TOKYO -- Amazon continues to trail its China-backed rivals in Southeast Asia despite the launch earlier this month of its first online store in Singapore.
More than two years after Amazon entered the region by making its members-only Prime service available to Singapore residents, the U.S. e-commerce leader ranks a distant 12th behind more established rivals, including Alibaba-owned Lazada, Qoo10 and Shopee, when it comes to unique visits to its shopping platform.
"Our strategy is 'shoppertainment,'" James Chang, CEO of Lazada Singapore, the region's top online retailer, told the Nikkei Asian Review. Lazada sees around 7.8 million monthly visits to its website, compared with less than 300,000 for Amazon, according to data by iPrice Group.
In contrast to Amazon, which encourages users to shop as fast as they can, Chang said Lazada wants "to make it more enjoyable and allow customers to spend more time" on its platform. "I would say there's a difference in terms of the philosophy of the shopping," he said.
Amazon reported its first profit decline since 2017 last week. Its net profit fell 26% versus the third quarter of last year to $2.1 billion due to higher logistics investment costs. The company has been spending to expand its footprint across Southeast Asia. It sent a team to Vietnam this month to help local vendors sell through Amazon's international store, with rumors that the company is in talks to buy a stake in Indonesian ride-hailer turned super app, Gojek.
With 360 million internet users in the region, 90% of whom are connected through their mobile phones, Southeast Asia's online economy hit $100 billion for the first time this year, according to a report published earlier this month by Google, management consultancy Bain & Co. and Singapore state investment company Temasek.
The report forecasts the region's internet economy will triple to $300 billion by 2025, as e-commerce and ride-hailing "continue to beat the most optimistic of predictions."
Supporting Lazada's 'shoppertainment' strategy, the report found that when it comes to Southeast Asia, time spent on mobile apps directly correlates with revenue for online retailers and ride-hailers, whereas in developed markets such as the U.S., Europe and Japan, "frequent online buyers are less interested in spending time online."

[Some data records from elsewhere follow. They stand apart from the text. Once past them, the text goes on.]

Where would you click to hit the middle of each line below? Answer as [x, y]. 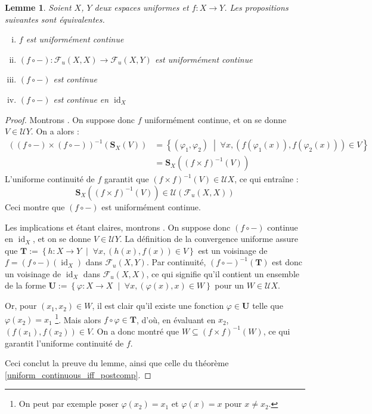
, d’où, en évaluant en [176, 319]
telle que [268, 306]
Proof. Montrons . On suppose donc [70, 119]
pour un [230, 285]
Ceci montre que [35, 206]
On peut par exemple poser [69, 404]
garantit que [126, 179]
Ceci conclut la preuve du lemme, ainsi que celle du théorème [117, 363]
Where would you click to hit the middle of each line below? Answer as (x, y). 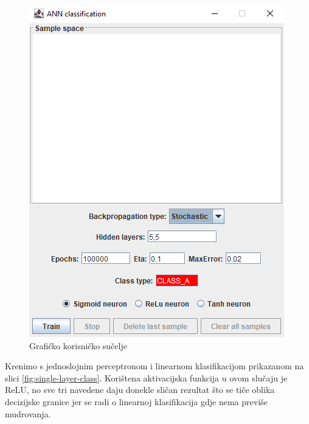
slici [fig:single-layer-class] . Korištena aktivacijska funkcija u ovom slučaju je (146, 377)
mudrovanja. (28, 413)
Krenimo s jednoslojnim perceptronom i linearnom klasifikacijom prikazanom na (154, 366)
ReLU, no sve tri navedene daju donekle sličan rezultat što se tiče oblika (140, 390)
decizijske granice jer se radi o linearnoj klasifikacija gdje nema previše (136, 401)
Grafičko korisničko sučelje (78, 345)
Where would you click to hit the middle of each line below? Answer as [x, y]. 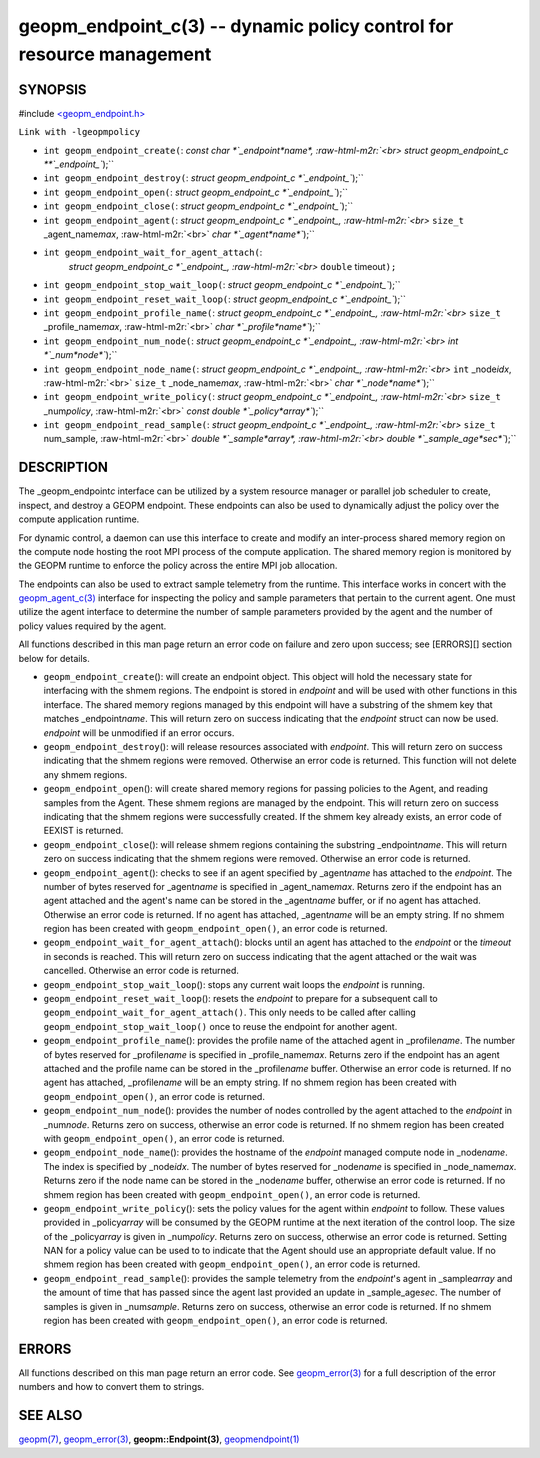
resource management [115, 54]
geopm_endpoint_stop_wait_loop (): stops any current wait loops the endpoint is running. [234, 984]
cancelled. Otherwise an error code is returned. [141, 971]
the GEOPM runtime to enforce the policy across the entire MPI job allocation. [178, 566]
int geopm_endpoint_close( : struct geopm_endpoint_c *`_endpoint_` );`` [198, 206]
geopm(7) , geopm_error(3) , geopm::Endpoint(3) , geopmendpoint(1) [159, 1439]
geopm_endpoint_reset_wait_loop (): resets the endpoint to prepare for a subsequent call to [241, 999]
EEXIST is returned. [83, 831]
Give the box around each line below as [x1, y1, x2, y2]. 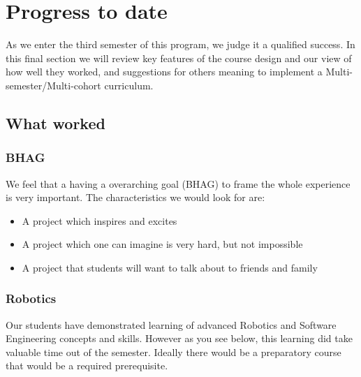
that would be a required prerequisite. [6, 358, 168, 373]
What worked [6, 112, 105, 133]
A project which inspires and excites [22, 213, 177, 228]
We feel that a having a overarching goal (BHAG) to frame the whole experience [6, 176, 351, 191]
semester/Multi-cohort [6, 77, 101, 92]
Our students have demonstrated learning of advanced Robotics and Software [6, 317, 337, 332]
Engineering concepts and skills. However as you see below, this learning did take [6, 331, 353, 346]
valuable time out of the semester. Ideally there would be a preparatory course [6, 344, 341, 359]
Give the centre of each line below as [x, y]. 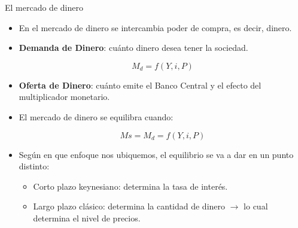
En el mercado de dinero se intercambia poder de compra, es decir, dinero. [155, 27]
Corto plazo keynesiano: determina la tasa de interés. [130, 186]
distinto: [34, 166]
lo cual [256, 206]
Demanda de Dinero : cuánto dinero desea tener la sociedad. [133, 48]
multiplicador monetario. [64, 97]
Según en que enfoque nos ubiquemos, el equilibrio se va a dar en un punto [156, 154]
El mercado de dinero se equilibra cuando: [96, 116]
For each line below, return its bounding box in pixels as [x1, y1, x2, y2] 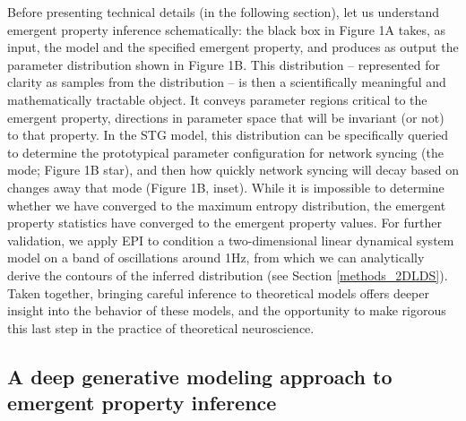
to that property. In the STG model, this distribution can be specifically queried [7, 125, 449, 144]
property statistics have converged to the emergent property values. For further [7, 213, 443, 232]
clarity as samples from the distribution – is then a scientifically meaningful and [7, 73, 446, 91]
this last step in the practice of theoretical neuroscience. [7, 318, 315, 337]
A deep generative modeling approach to [7, 362, 393, 390]
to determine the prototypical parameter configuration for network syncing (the [7, 142, 444, 161]
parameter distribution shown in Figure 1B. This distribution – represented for [7, 55, 440, 73]
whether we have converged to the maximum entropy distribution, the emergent [7, 195, 446, 214]
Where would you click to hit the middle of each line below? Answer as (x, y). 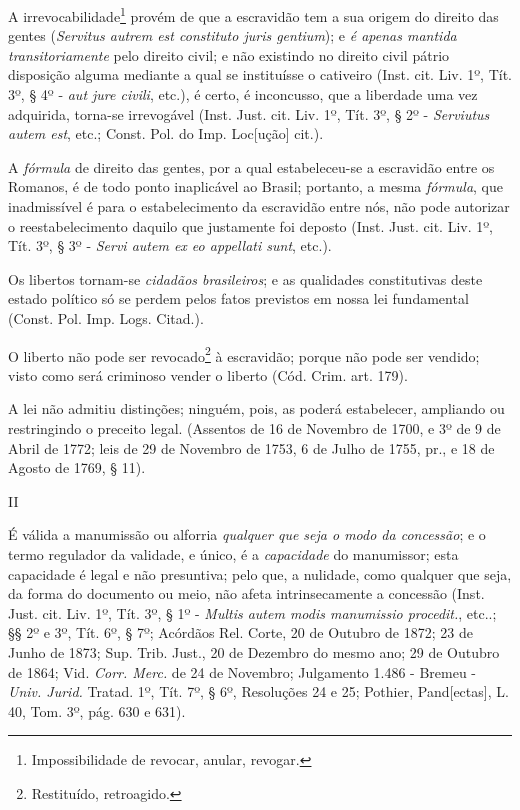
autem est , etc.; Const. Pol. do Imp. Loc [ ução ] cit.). (166, 133)
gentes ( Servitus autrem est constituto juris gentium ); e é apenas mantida (232, 35)
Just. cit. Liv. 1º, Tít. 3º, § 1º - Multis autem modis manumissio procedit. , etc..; (252, 612)
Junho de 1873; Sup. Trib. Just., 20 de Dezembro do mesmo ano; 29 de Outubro (254, 651)
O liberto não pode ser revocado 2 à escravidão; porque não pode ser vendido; (244, 354)
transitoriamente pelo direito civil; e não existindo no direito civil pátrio (229, 54)
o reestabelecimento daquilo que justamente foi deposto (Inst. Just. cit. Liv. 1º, (251, 225)
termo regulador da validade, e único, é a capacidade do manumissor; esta (233, 553)
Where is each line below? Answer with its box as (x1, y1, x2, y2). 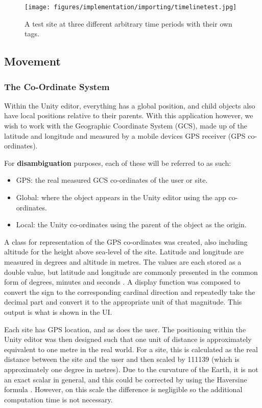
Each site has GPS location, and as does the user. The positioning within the (4, 324, 246, 334)
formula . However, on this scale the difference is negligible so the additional (4, 384, 243, 395)
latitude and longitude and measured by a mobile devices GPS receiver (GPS (4, 130, 246, 141)
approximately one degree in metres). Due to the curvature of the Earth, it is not (4, 363, 258, 374)
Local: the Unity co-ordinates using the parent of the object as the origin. (16, 219, 247, 230)
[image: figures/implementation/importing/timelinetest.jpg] (25, 4, 237, 11)
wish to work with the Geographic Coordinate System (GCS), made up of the (4, 120, 248, 131)
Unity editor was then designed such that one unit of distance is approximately (4, 334, 252, 345)
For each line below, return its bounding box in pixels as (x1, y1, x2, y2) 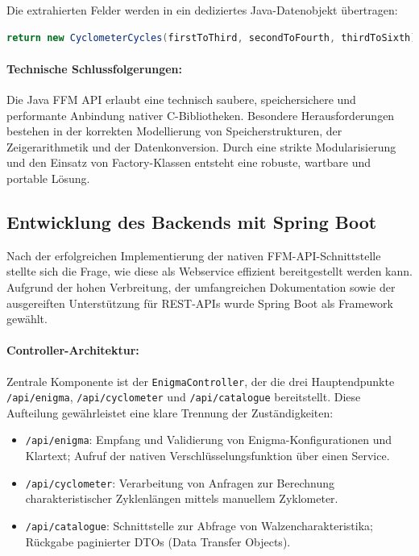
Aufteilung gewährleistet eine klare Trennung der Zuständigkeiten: (6, 404, 334, 421)
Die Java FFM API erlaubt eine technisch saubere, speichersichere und (6, 90, 356, 107)
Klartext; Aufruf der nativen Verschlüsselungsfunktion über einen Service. (25, 447, 390, 464)
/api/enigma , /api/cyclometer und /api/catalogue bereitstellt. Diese (6, 388, 361, 405)
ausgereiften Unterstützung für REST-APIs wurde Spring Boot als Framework (6, 294, 393, 311)
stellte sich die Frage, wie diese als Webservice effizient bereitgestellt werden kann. (6, 263, 413, 280)
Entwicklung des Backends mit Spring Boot (6, 209, 377, 234)
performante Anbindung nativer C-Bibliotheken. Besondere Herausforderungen (6, 106, 395, 123)
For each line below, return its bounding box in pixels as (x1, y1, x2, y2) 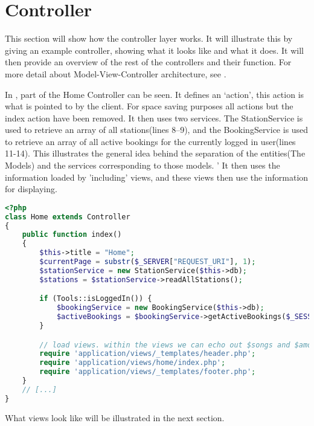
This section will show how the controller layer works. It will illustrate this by (5, 32, 293, 45)
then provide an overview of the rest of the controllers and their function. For (5, 56, 292, 68)
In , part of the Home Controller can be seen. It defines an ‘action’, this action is (5, 88, 304, 100)
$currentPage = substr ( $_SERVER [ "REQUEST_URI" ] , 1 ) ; (39, 257, 256, 266)
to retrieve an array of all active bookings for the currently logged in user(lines (5, 135, 296, 147)
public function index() (22, 230, 122, 239)
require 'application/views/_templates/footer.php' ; (39, 367, 256, 376)
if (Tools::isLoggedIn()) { (39, 294, 152, 303)
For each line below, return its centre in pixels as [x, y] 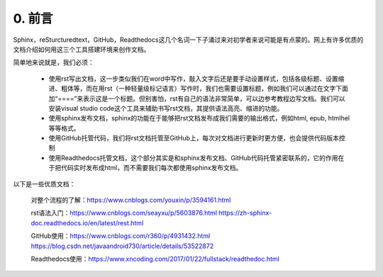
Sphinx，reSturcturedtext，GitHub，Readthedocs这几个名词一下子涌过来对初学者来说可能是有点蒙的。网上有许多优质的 [188, 40]
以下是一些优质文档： [44, 183]
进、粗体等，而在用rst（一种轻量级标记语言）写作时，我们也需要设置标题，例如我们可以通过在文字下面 [199, 89]
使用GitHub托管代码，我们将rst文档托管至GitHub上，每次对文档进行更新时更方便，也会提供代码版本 [194, 138]
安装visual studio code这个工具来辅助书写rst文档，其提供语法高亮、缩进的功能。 [166, 108]
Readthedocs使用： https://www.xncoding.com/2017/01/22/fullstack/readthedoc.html [155, 259]
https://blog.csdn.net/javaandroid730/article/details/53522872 [122, 246]
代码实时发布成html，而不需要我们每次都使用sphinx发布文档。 [151, 168]
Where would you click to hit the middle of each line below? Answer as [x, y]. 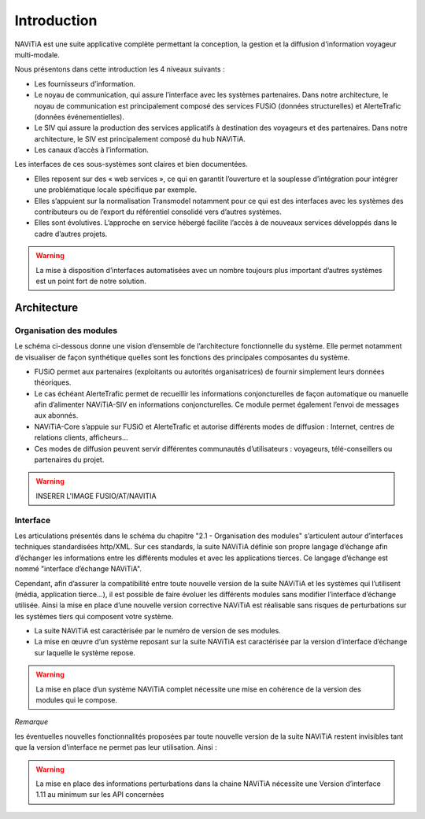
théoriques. [53, 382]
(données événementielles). [79, 116]
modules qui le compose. [77, 700]
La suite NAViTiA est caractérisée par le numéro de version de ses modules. [157, 631]
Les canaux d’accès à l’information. [92, 150]
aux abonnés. [56, 415]
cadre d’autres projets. [71, 234]
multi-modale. [37, 54]
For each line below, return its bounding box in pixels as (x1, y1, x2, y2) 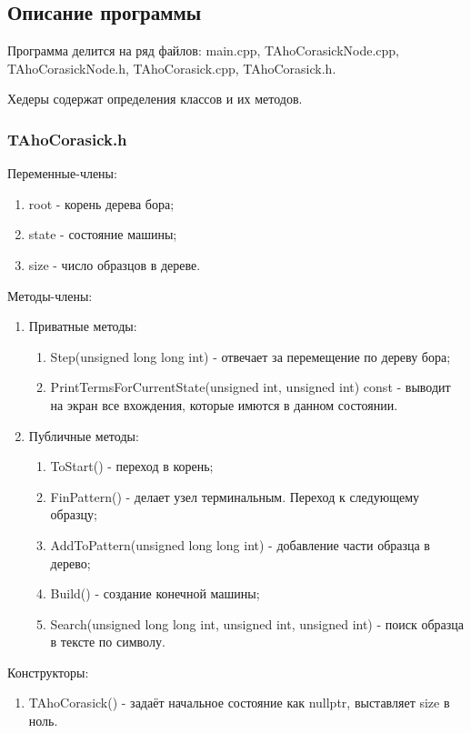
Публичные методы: (28, 426, 139, 445)
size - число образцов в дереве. (28, 255, 201, 274)
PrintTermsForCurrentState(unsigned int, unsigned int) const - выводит (50, 377, 451, 397)
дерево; (50, 553, 91, 572)
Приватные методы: (28, 316, 137, 336)
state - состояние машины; (28, 225, 177, 244)
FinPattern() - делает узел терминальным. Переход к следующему (50, 487, 420, 506)
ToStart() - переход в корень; (50, 457, 214, 476)
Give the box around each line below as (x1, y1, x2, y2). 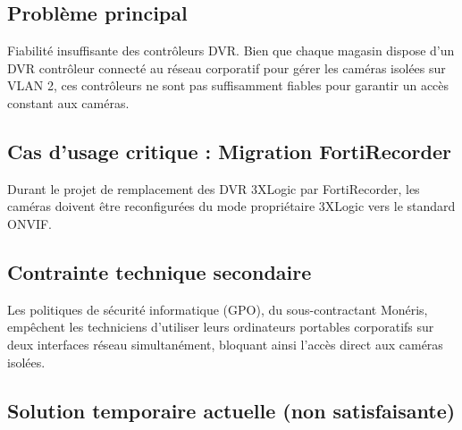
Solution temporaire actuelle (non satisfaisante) (7, 396, 456, 424)
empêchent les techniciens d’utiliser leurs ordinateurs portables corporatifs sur (7, 317, 434, 336)
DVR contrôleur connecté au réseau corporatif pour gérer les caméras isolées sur (7, 58, 446, 77)
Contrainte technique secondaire (7, 257, 312, 285)
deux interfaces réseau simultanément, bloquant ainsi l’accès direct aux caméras (7, 334, 443, 353)
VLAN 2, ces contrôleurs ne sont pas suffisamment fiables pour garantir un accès (7, 76, 449, 95)
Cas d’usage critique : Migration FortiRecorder (7, 137, 451, 164)
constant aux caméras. (7, 93, 130, 112)
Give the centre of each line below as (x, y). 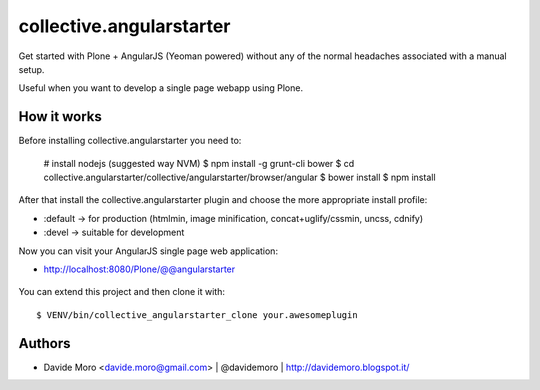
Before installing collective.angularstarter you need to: (130, 141)
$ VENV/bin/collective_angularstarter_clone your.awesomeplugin (197, 314)
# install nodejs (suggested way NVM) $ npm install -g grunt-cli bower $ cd (199, 163)
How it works (60, 116)
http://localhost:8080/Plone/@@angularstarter (139, 269)
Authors (44, 343)
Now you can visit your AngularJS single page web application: (148, 251)
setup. (31, 69)
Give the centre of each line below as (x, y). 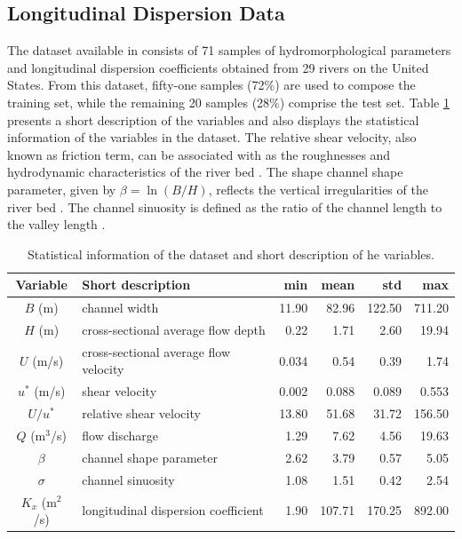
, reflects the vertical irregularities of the (318, 189)
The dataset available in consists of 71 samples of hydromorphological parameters (229, 50)
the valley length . (56, 224)
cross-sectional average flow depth (174, 330)
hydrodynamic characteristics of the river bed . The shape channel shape (205, 172)
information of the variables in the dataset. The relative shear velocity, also (212, 137)
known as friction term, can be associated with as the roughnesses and (199, 154)
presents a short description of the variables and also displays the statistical (213, 119)
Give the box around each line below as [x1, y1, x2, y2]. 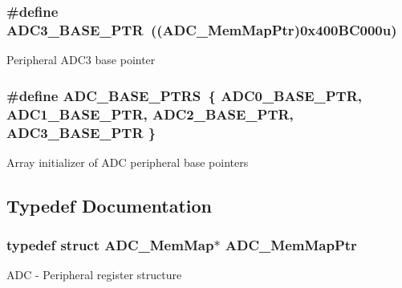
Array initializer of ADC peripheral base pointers [6, 153, 249, 170]
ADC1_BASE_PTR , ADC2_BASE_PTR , [6, 103, 294, 124]
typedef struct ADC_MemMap [6, 235, 214, 255]
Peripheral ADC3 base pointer [6, 51, 156, 68]
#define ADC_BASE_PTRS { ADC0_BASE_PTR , [6, 85, 363, 105]
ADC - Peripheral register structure [6, 266, 182, 283]
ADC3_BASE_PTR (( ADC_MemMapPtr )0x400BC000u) [6, 19, 397, 39]
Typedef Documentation [6, 193, 212, 217]
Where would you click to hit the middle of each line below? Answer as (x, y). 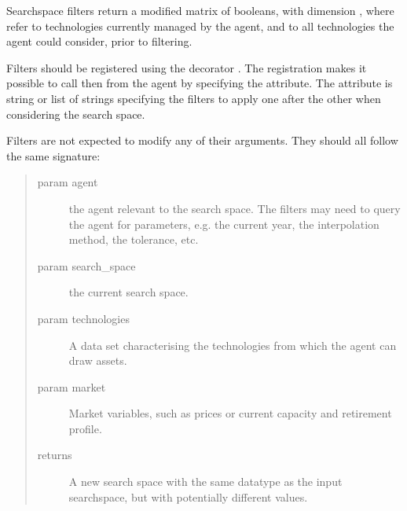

Singaporean e-commerce platform Shopee, which is backed by China's Tencent, the country's third most visited online retailer, says it has fully embraced the idea that the longer shoppers stay on the platform, the more money they will spend.
In addition to previously waiving commissions for sellers, it has worked to keep customers on the platform: It offers games, quizzes and live streaming videos to serve a population that spends more and more time on mobile phones.
"We designed the Shopee experience to be highly engaging and social by pioneering in-app live chats, games and social features in our region," said Zhou Junjie, chief commercial officer at Shopee. "Consumers want a mobile-centric and highly social shopping experience," he added.
With more than 95% of its orders coming from mobile users, Shopee, which has surged in popularity since its 2015 launch, is betting that by enhancing in-app experiences it can not only keep users online longer but also keep them coming back.
Although Amazon has been slow to catch on, it is too early to write off the world's largest e-commerce marketplace in Singapore or the region, said Aparna Bharadwaj, a partner at Boston Consulting Group.
Singapore's lower entry hurdles for foreign e-commerce players compared with the rest of Southeast Asia will also benefit Amazon, Bharadwaj said, adding that companies need to invest less effort into logistics in Singapore compared to neighboring countries such as Indonesia with less developed infrastructure.
Bharadwaj said that Amazon's deep pockets will also help it overcome problems such as traffic jams and low credit card penetration, crucial factors when it comes to increasing market share across Southeast Asia.
Gervasius Samosir, a partner at Asia-focused consultancy YCP Solidiance, added that Amazon's natural advantages, such as its "ability to provide more international selection from trusted sellers, paired with fast and reliable delivery," will also boost the company's prospects in Singapore.
Amazon "should develop a distinct strategy and act locally" to win a significant presence in Southeast Asia, Samosir said.
Lazada, which mainly employs an "Alibaba strategy" -- where the company does not own the sellers' inventory -- also believes Amazon's presence will be good for business.
"Having more competition, especially players like Amazon, which is a very large organization -- it helps us to really stimulate the market," said Lazada's Chang.
After acquiring online grocer RedMart in 2016, Lazada has also expanded its lineup of fresh food. Earlier this year, Lazada integrated RedMart into its online platform, making it possible for shoppers to order RedMart products.